* Problem *
In the records below, find the line containing "Text of this" and print it and every line after it exactly, through the end. Skip pictures.

╔══

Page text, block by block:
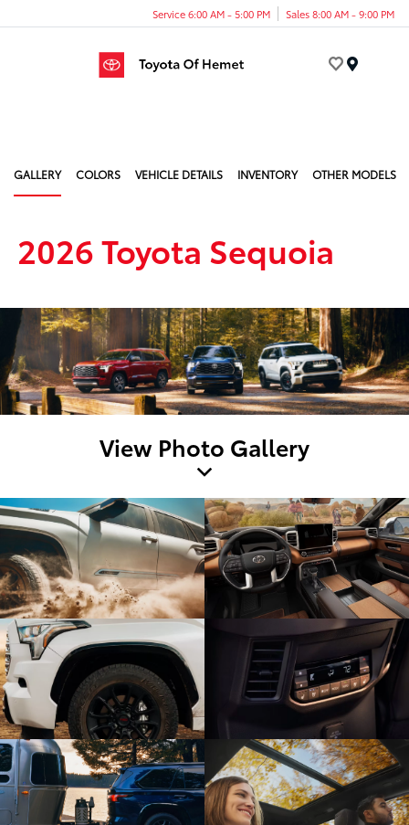
Service 6:00 AM - 5:00 PM Sales 8:00 AM - 9:00 PM
GALLERY COLORS VEHICLE DETAILS INVENTORY OTHER MODELS
2026 Toyota Sequoia
View Photo Gallery
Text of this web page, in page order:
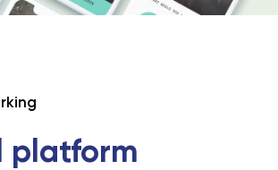
platform
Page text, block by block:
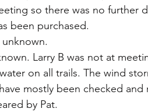
so there was no further
been purchased.
unknown.
Larry B was not at
mostly been checked
by Pat.
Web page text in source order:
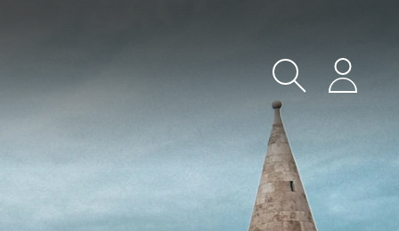
SearchLogin
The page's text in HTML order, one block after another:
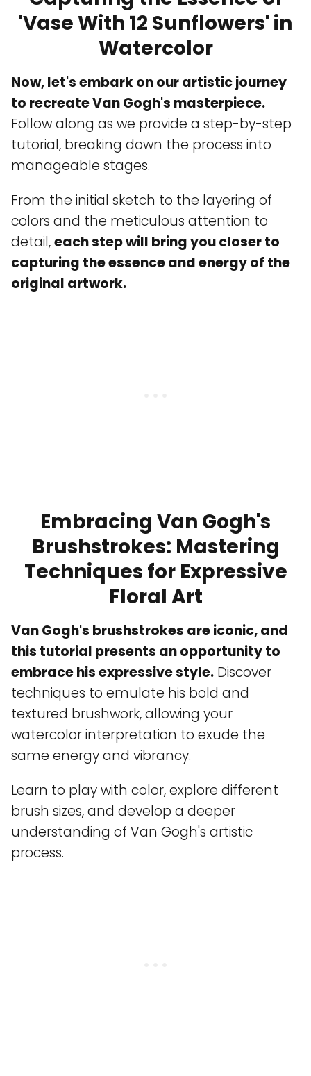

╚══

* Solution to this problem *
Text of this web page, in page order:
platform
Page text, block by block:
so there was no further
been purchased.
unknown.
Larry B was not at
mostly been checked
by Pat.
Web page text in source order:
SearchLogin
The page's text in HTML order, one block after another:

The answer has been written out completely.